Make sure you trace the same way you're going to glue - the front of the letter against the back of the paper. I originally traced the front of the letter against the front of the paper for this E and it didn't fit properly when I flipped it to glue it on. The top of the E is not identical to the bottom, I learned the hard way.
Step three is painting. Paint your letters with whatever colors you've chosen. It doesn't have to be perfect, since you're covering the front with scrapbook paper, but you'll want to do enough coats so you can't see the white anymore, and you'll want to make sure you at least make the sides look good, since that's the part that will be showing.
Step four is cutting out letters.
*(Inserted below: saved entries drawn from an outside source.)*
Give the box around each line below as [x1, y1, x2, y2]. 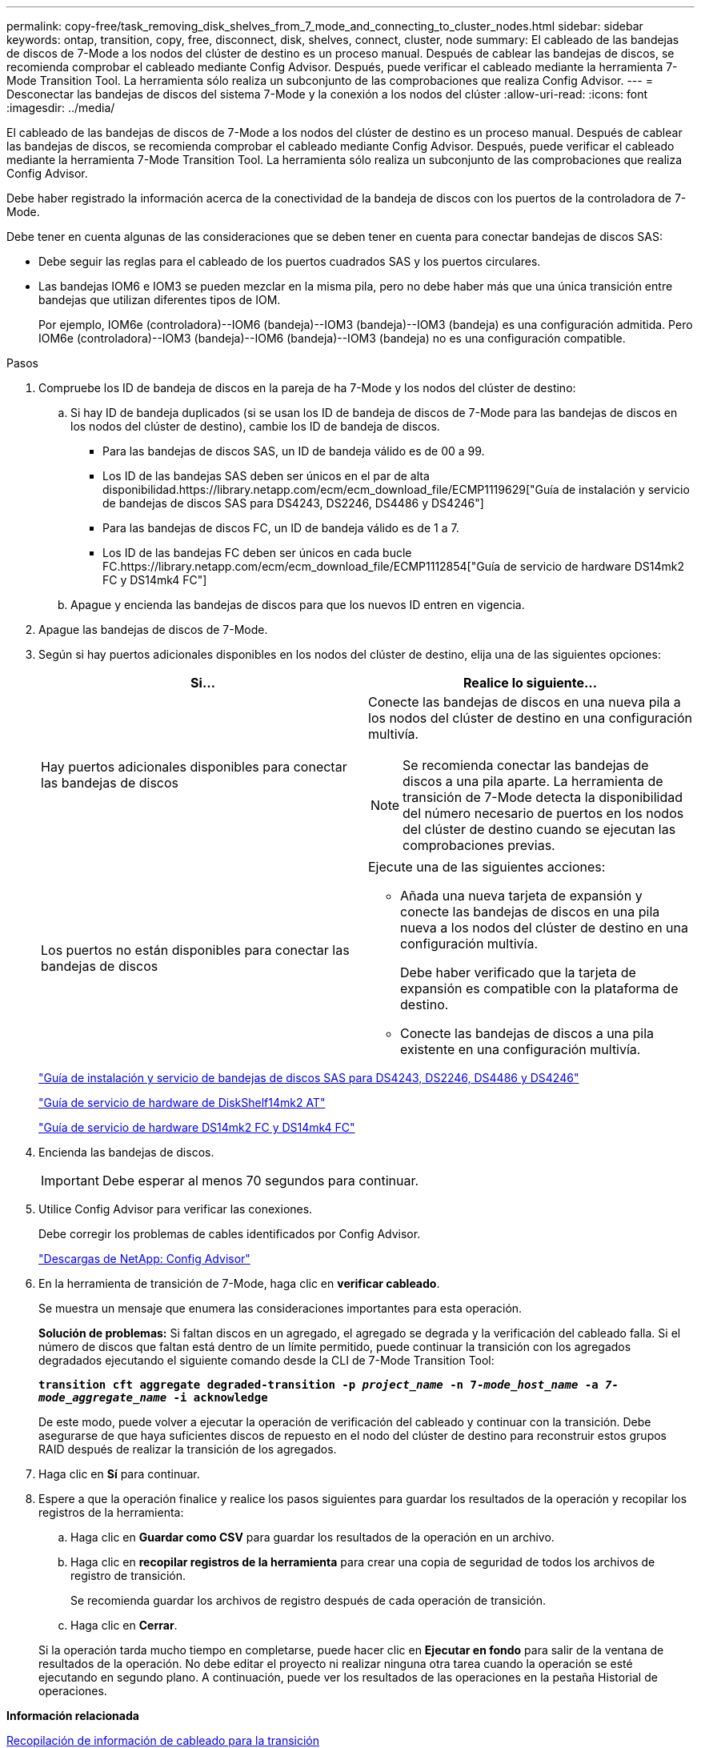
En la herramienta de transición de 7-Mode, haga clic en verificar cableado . [38, 1277, 440, 1290]
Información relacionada [6, 1709, 139, 1722]
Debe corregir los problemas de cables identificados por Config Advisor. [38, 1227, 421, 1241]
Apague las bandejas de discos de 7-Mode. [38, 623, 268, 636]
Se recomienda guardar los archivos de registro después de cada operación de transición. [70, 1594, 547, 1607]
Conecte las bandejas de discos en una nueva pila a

This is the most tedious part of the project. I would cut them out as close to the traced line as possible, then hold them against the letter and trim as necessary. You don`t want the paper hanging off the edge. I cut out extra letters because I was going to do some letters half a solid paper and half a patterned paper.
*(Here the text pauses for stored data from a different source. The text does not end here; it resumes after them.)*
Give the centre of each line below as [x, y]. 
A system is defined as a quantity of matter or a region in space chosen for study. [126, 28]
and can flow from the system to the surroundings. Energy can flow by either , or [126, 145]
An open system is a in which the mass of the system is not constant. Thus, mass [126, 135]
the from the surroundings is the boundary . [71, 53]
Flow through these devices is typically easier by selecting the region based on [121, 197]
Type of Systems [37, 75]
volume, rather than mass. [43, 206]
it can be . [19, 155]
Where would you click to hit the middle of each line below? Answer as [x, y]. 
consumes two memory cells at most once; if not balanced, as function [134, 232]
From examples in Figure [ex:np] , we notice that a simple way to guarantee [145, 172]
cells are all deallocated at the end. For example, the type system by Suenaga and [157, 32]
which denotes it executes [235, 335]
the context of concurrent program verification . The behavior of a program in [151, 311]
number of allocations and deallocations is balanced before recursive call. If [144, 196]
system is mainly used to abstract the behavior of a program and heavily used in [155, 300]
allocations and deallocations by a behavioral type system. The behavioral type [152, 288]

Step five is Mod Podge. (This is where I got lazy and forgot to take photos - sue me, I was a couple of weeks away from having a baby) Using a paintbrush, spread a nice layer of Mod Podge onto the back of the paper, then put it onto your wooden letter. Rub it with your fingers to get out any bubbles and make sure it`s stuck good. Make sure you don`t get any Mod Podge on your hands and mess up the front of the letter by leaving a dirty, gluey smudge like I did. Make sure the Mod Podge is perfectly dry before doing step six.
Step six is Mod Podge again. Paint a layer of Mod Podge over the front (and sides) of your letter to seal it all. I say put it on the sides too because it makes it shiny and smooth like the front. Let it dry completely then use your judgement to decide if you want another layer or two of Mod Podge. I believe I used two layers.
Step seven is to show it off. Take pictures and show me what you did : ) Here is my final product. You might notice I used a few different papers than I originally cut out, making even more work for myself.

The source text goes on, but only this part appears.